** Extracted entries follows **
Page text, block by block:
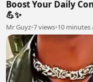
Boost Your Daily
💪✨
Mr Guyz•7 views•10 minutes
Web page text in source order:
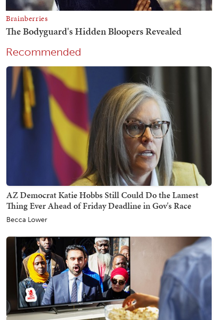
** End of Extracted entries **
** Extracted entries follows **
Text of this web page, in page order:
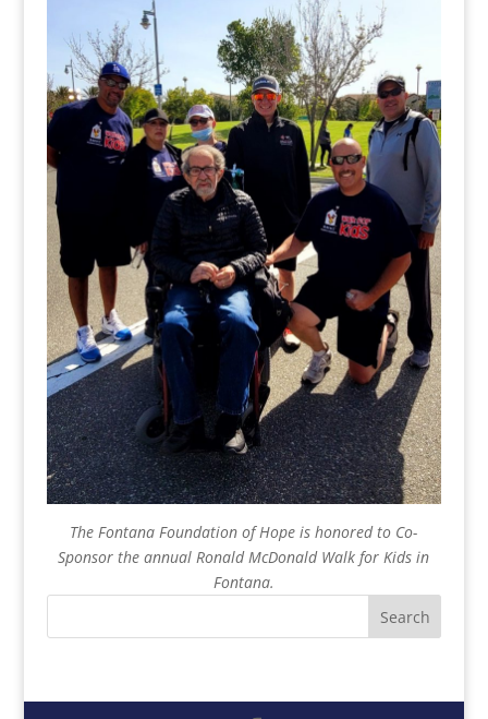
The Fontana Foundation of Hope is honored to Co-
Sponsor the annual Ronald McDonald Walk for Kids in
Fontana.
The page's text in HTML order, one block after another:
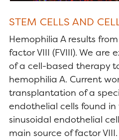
** End of Extracted entries **
** Extracted entries follows **
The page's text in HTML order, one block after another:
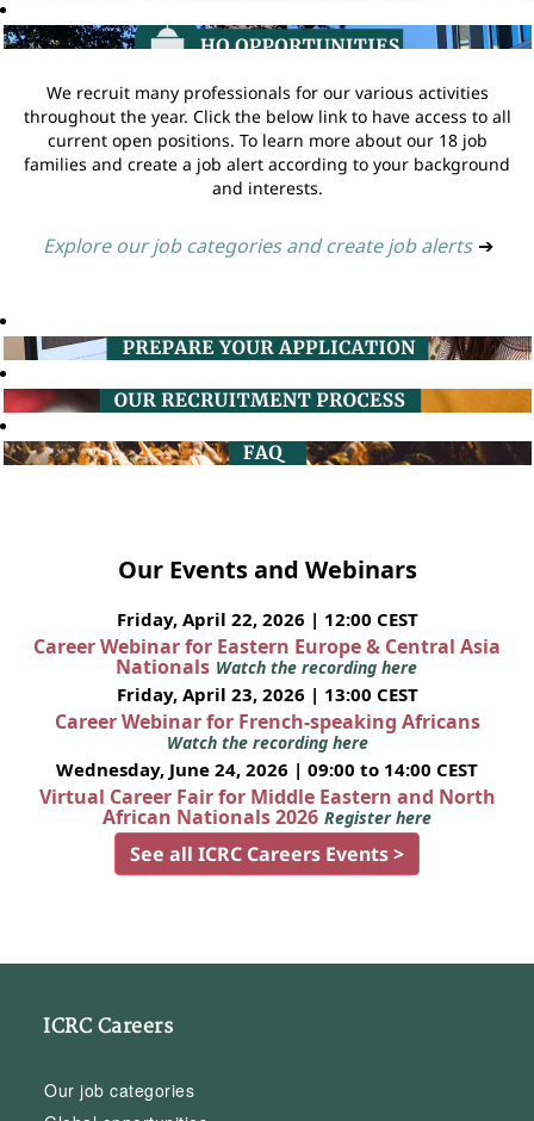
** End of Extracted entries **
#### [What is needed]
Restate the lines above from the one containing "Page text, block" through the one containing "Web page text", inclusive, exactly and without pictures.

#### [Exercise result]
Page text, block by block:
Boost Your Daily
💪✨
Mr Guyz•7 views•10 minutes
Web page text in source order:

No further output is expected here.